>>>>>

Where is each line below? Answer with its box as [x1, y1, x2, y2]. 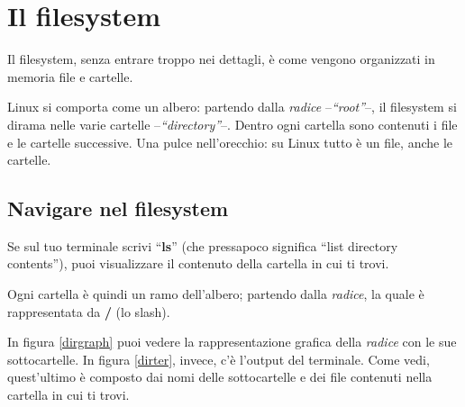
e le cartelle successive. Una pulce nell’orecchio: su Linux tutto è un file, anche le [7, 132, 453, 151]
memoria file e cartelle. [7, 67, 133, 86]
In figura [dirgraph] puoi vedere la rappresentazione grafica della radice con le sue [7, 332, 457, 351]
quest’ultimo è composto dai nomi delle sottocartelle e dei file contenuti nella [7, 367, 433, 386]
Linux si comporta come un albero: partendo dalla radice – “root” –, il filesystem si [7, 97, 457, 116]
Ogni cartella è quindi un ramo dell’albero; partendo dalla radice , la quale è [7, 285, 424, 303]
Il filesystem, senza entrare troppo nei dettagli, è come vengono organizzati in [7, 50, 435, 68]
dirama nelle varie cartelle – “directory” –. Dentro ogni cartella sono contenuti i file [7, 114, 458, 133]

<<<<<
>>>>>

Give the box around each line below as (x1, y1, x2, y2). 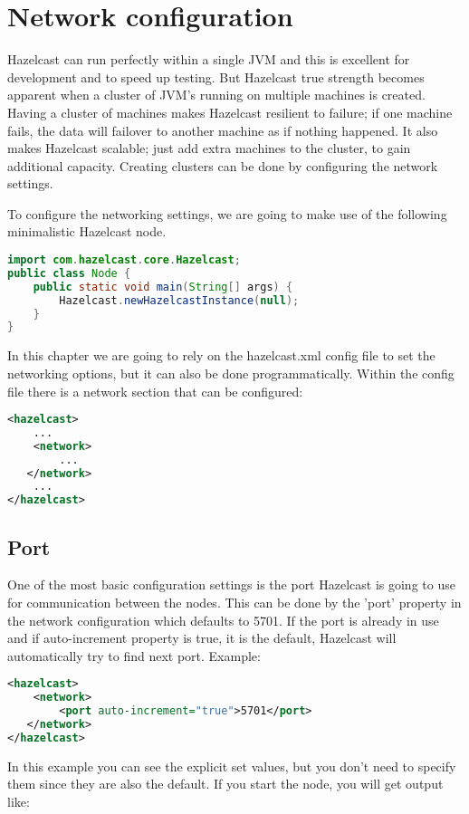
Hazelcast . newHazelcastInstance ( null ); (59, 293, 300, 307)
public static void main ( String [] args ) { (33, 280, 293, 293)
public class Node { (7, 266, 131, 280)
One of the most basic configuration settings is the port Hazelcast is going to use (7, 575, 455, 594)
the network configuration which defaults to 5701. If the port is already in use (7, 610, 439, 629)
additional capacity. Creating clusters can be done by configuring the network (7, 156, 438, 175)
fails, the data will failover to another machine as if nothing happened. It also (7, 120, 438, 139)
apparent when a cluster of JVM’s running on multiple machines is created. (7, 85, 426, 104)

<<<<<

◆ Activity
For the lines above, output exactly those from the line containing "Linux si comporta" through the line containing "dirama nelle varie", and skip the others.

◆ Expected answer
Linux si comporta come un albero: partendo dalla radice – “root” –, il filesystem si [7, 97, 457, 116]
Ogni cartella è quindi un ramo dell’albero; partendo dalla radice , la quale è [7, 285, 424, 303]
Il filesystem, senza entrare troppo nei dettagli, è come vengono organizzati in [7, 50, 435, 68]
dirama nelle varie cartelle – “directory” –. Dentro ogni cartella sono contenuti i file [7, 114, 458, 133]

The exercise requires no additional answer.